◆ Description of the task ◆
Only the pictures are to be left out; please reproduce everything else in the data exactly.

◆ Source data ◆
-- -- --

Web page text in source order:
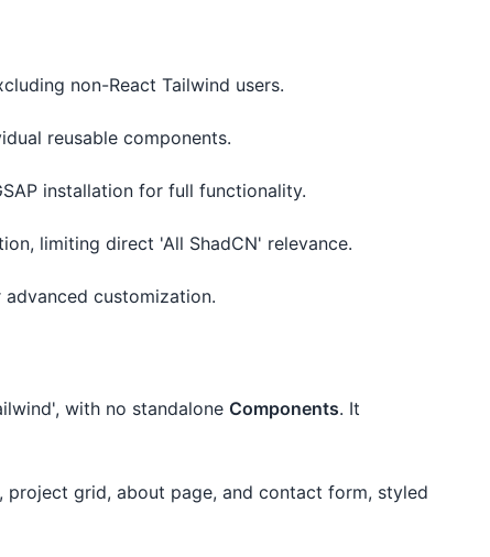
non-React Tailwind users.
reusable components.
installation for full functionality.
limiting direct 'All ShadCN' relevance.
customization.
with no standalone Components. It
grid, about page, and contact form, styled
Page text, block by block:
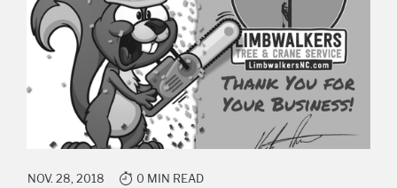
NOV. 28, 2018 0 MIN READ
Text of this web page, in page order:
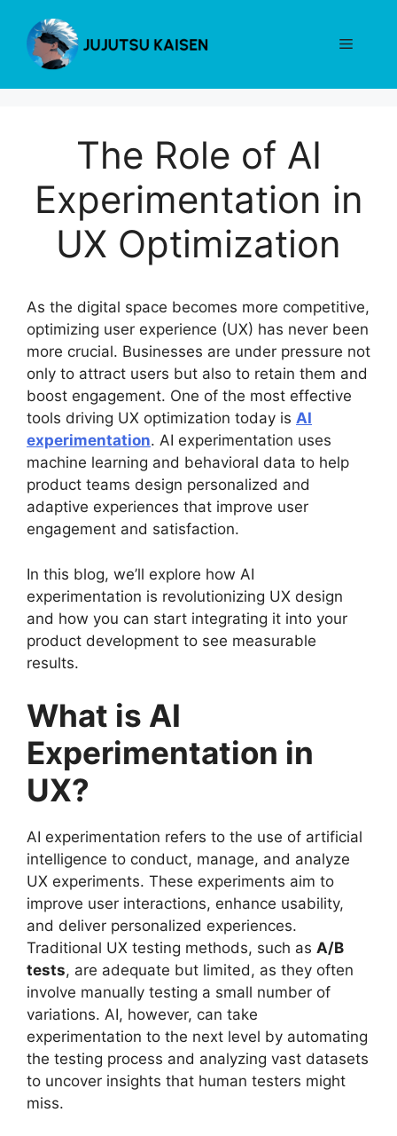
content
Menu
The Role of AI
Experimentation in
UX Optimization
As the digital space becomes more competitive,
optimizing user experience (UX) has never been
more crucial. Businesses are under pressure not
only to attract users but also to retain them and
boost engagement. One of the most effective
tools driving UX optimization today is AI
experimentation. AI experimentation uses
machine learning and behavioral data to help
product teams design personalized and
adaptive experiences that improve user
engagement and satisfaction.
In this blog, we’ll explore how AI
experimentation is revolutionizing UX design
and how you can start integrating it into your
product development to see measurable
results.
What is AI
Experimentation in
UX?
AI experimentation refers to the use of artificial
intelligence to conduct, manage, and analyze
UX experiments. These experiments aim to
improve user interactions, enhance usability,
and deliver personalized experiences.
Traditional UX testing methods, such as A/B
tests, are adequate but limited, as they often
involve manually testing a small number of
variations. AI, however, can take
experimentation to the next level by automating
the testing process and analyzing vast datasets
to uncover insights that human testers might
miss.
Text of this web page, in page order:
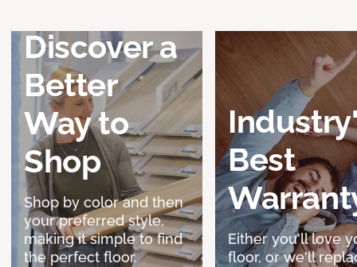
Discover a
Better
Way to
Shop
Shop by color and then
your preferred style,
making it simple to find
the perfect floor.
Best
Either you'll love
floor, or we'll
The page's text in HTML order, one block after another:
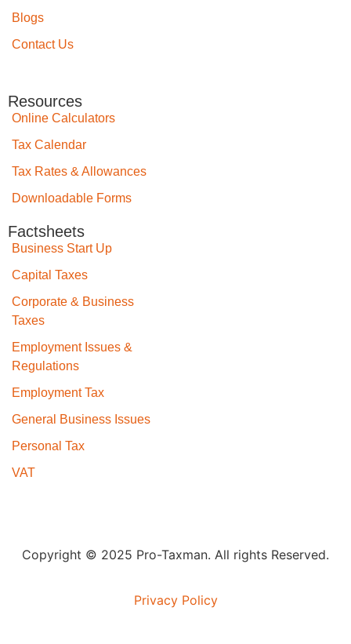
Blogs
Contact Us
Resources
Online Calculators
Tax Calendar
Tax Rates & Allowances
Downloadable Forms
Factsheets
Business Start Up
Capital Taxes
Corporate & Business
Taxes
Employment Issues &
Regulations
Employment Tax
General Business Issues
Personal Tax
VAT
Copyright © 2025 Pro-Taxman. All rights Reserved.
Privacy Policy
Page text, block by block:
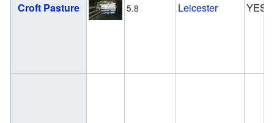
Croft Pasture 5.8 Leicester YES
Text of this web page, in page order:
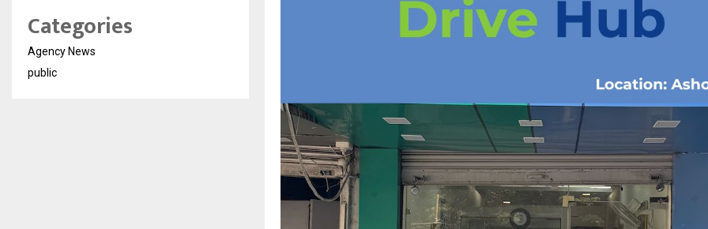
Categories
Agency News
public
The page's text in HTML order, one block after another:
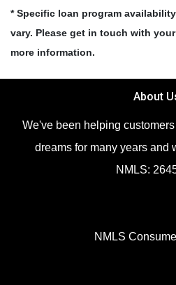
* Specific loan program
vary. Please get in touch with
more information.
About
We've been helping
dreams for many years and
NMLS:
NMLS
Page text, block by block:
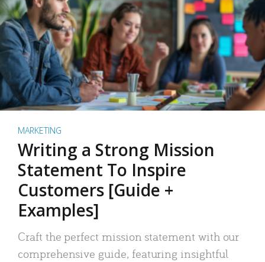
MARKETING
Writing a Strong Mission
Statement To Inspire
Customers [Guide +
Examples]
Craft the perfect mission statement with our
comprehensive guide, featuring insightful
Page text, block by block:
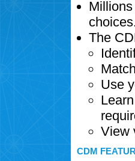
The
Use
View
CDM
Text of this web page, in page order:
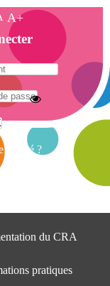
du CRA
pratiques
A+
oublié ?
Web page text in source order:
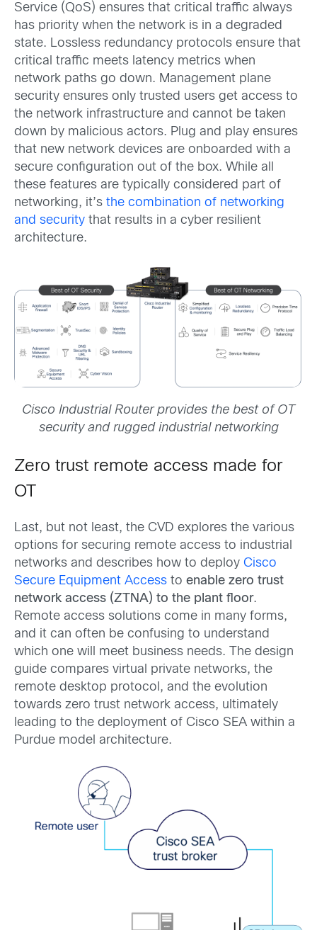
Service (QoS) ensures that critical traffic always
has priority when the network is in a degraded
state. Lossless redundancy protocols ensure that
critical traffic meets latency metrics when
network paths go down. Management plane
security ensures only trusted users get access to
the network infrastructure and cannot be taken
down by malicious actors. Plug and play ensures
that new network devices are onboarded with a
secure configuration out of the box. While all
these features are typically considered part of
networking, it’s the combination of networking
and security that results in a cyber resilient
architecture.
Cisco Industrial Router provides the best of OT
security and rugged industrial networking
Zero trust remote access made for
OT
Last, but not least, the CVD explores the various
options for securing remote access to industrial
networks and describes how to deploy Cisco
Secure Equipment Access to enable zero trust
network access (ZTNA) to the plant floor.
Remote access solutions come in many forms,
and it can often be confusing to understand
which one will meet business needs. The design
guide compares virtual private networks, the
remote desktop protocol, and the evolution
towards zero trust network access, ultimately
leading to the deployment of Cisco SEA within a
Purdue model architecture.
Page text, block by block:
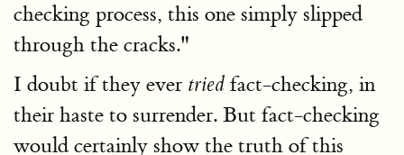
checking process, this one simply slipped
through the cracks."
I doubt if they ever tried fact-checking, in
their haste to surrender. But fact-checking
would certainly show the truth of this
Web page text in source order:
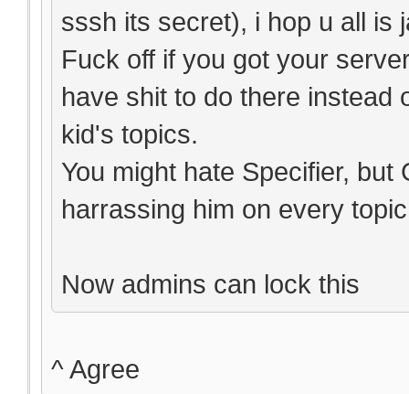
sssh its secret), i hop u all is
Fuck off if you got your
have shit to do there instead
kid's topics.
You might hate Specifier,
harrassing him on every
Now admins can lock this
^ Agree
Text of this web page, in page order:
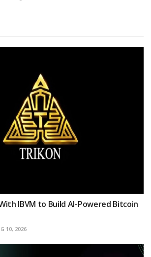
IBVM to Build AI-Powered Bitcoin
10, 2026
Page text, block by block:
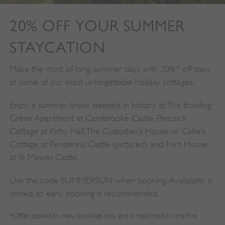
20% OFF YOUR SUMMER
STAYCATION
Make the most of long summer days with 20%* off stays
at some of our most unforgettable holiday cottages.
Enjoy a summer break steeped in history at The Bowling
Green Apartment at Carisbrooke Castle, Peacock
Cottage at Kirby Hall, The Custodian’s House or Callie’s
Cottage at Pendennis Castle (pictured) and Fort House
at St Mawes Castle.
Use the code SUMMERSUN when booking. Availability is
limited, so early booking is recommended.
*Offer applies to new bookings only and is restricted to the five
VISITOR_PRIVACY_METADATA
YouTube
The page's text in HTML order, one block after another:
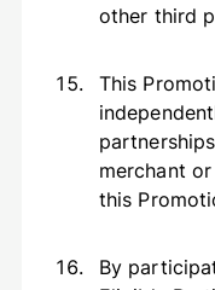
other third
This
merchant
this
By
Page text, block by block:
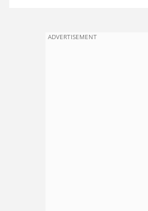
ADVERTISEMENT
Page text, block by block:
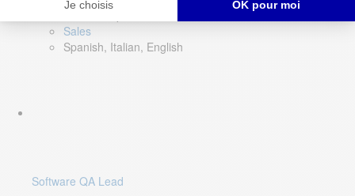
Sales
Spanish, Italian, English
Software QA Lead
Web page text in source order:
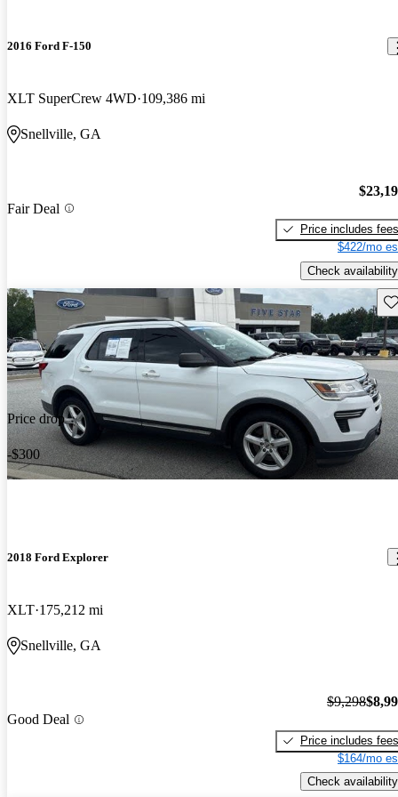
2016 Ford F-150
XLT SuperCrew 4WD 109,386 mi
Snellville, GA
Fair Deal
Price includes fees
$422/mo
Check availability
Price drop
-$300
2018 Ford Explorer
XLT 175,212 mi
Snellville, GA
Good Deal
$9,298
Price includes fees
$164/mo
Check availability
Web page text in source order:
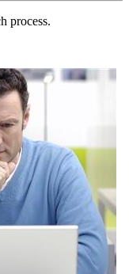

-- -- --

◆ Result of the exercise ◆
Web page text in source order:
non-React Tailwind users.
reusable components.
installation for full functionality.
limiting direct 'All ShadCN' relevance.
customization.
with no standalone Components. It
grid, about page, and contact form, styled
Page text, block by block:
NOV. 28, 2018 0 MIN READ
Text of this web page, in page order:
content
Menu
The Role of AI
Experimentation in
UX Optimization
As the digital space becomes more competitive,
optimizing user experience (UX) has never been
more crucial. Businesses are under pressure not
only to attract users but also to retain them and
boost engagement. One of the most effective
tools driving UX optimization today is AI
experimentation. AI experimentation uses
machine learning and behavioral data to help
product teams design personalized and
adaptive experiences that improve user
engagement and satisfaction.
In this blog, we’ll explore how AI
experimentation is revolutionizing UX design
and how you can start integrating it into your
product development to see measurable
results.
What is AI
Experimentation in
UX?
AI experimentation refers to the use of artificial
intelligence to conduct, manage, and analyze
UX experiments. These experiments aim to
improve user interactions, enhance usability,
and deliver personalized experiences.
Traditional UX testing methods, such as A/B
tests, are adequate but limited, as they often
involve manually testing a small number of
variations. AI, however, can take
experimentation to the next level by automating
the testing process and analyzing vast datasets
to uncover insights that human testers might
miss.
Text of this web page, in page order:
Discover a
Better
Way to
Shop
Shop by color and then
your preferred style,
making it simple to find
the perfect floor.
Best
Either you'll love
floor, or we'll
The page's text in HTML order, one block after another:
Blogs
Contact Us
Resources
Online Calculators
Tax Calendar
Tax Rates & Allowances
Downloadable Forms
Factsheets
Business Start Up
Capital Taxes
Corporate & Business
Taxes
Employment Issues &
Regulations
Employment Tax
General Business Issues
Personal Tax
VAT
Copyright © 2025 Pro-Taxman. All rights Reserved.
Privacy Policy
Page text, block by block:
Croft Pasture 5.8 Leicester YES
Text of this web page, in page order:
Categories
Agency News
public
The page's text in HTML order, one block after another:
* Specific loan program
vary. Please get in touch with
more information.
About
We've been helping
dreams for many years and
NMLS:
NMLS
Page text, block by block:
MARKETING
Writing a Strong Mission
Statement To Inspire
Customers [Guide +
Examples]
Craft the perfect mission statement with our
comprehensive guide, featuring insightful
Page text, block by block:
The
Use
View
CDM
Text of this web page, in page order:
du CRA
pratiques
A+
oublié ?
Web page text in source order:
Service (QoS) ensures that critical traffic always
has priority when the network is in a degraded
state. Lossless redundancy protocols ensure that
critical traffic meets latency metrics when
network paths go down. Management plane
security ensures only trusted users get access to
the network infrastructure and cannot be taken
down by malicious actors. Plug and play ensures
that new network devices are onboarded with a
secure configuration out of the box. While all
these features are typically considered part of
networking, it’s the combination of networking
and security that results in a cyber resilient
architecture.
Cisco Industrial Router provides the best of OT
security and rugged industrial networking
Zero trust remote access made for
OT
Last, but not least, the CVD explores the various
options for securing remote access to industrial
networks and describes how to deploy Cisco
Secure Equipment Access to enable zero trust
network access (ZTNA) to the plant floor.
Remote access solutions come in many forms,
and it can often be confusing to understand
which one will meet business needs. The design
guide compares virtual private networks, the
remote desktop protocol, and the evolution
towards zero trust network access, ultimately
leading to the deployment of Cisco SEA within a
Purdue model architecture.
Page text, block by block:
checking process, this one simply slipped
through the cracks."
I doubt if they ever tried fact-checking, in
their haste to surrender. But fact-checking
would certainly show the truth of this
Web page text in source order:
sssh its secret), i hop u all is
Fuck off if you got your
have shit to do there instead
kid's topics.
You might hate Specifier,
harrassing him on every
Now admins can lock this
^ Agree
Text of this web page, in page order:
IBVM to Build AI-Powered Bitcoin
10, 2026
Page text, block by block:
20% OFF YOUR SUMMER
STAYCATION
Make the most of long summer days with 20%* off stays
at some of our most unforgettable holiday cottages.
Enjoy a summer break steeped in history at The Bowling
Green Apartment at Carisbrooke Castle, Peacock
Cottage at Kirby Hall, The Custodian’s House or Callie’s
Cottage at Pendennis Castle (pictured) and Fort House
at St Mawes Castle.
Use the code SUMMERSUN when booking. Availability is
limited, so early booking is recommended.
*Offer applies to new bookings only and is restricted to the five
VISITOR_PRIVACY_METADATA
YouTube
The page's text in HTML order, one block after another:
other third
This
merchant
this
By
Page text, block by block:
ADVERTISEMENT
Page text, block by block:
Sales
Spanish, Italian, English
Software QA Lead
Web page text in source order:
2016 Ford F-150
XLT SuperCrew 4WD 109,386 mi
Snellville, GA
Fair Deal
Price includes fees
$422/mo
Check availability
Price drop
-$300
2018 Ford Explorer
XLT 175,212 mi
Snellville, GA
Good Deal
$9,298
Price includes fees
$164/mo
Check availability
Web page text in source order:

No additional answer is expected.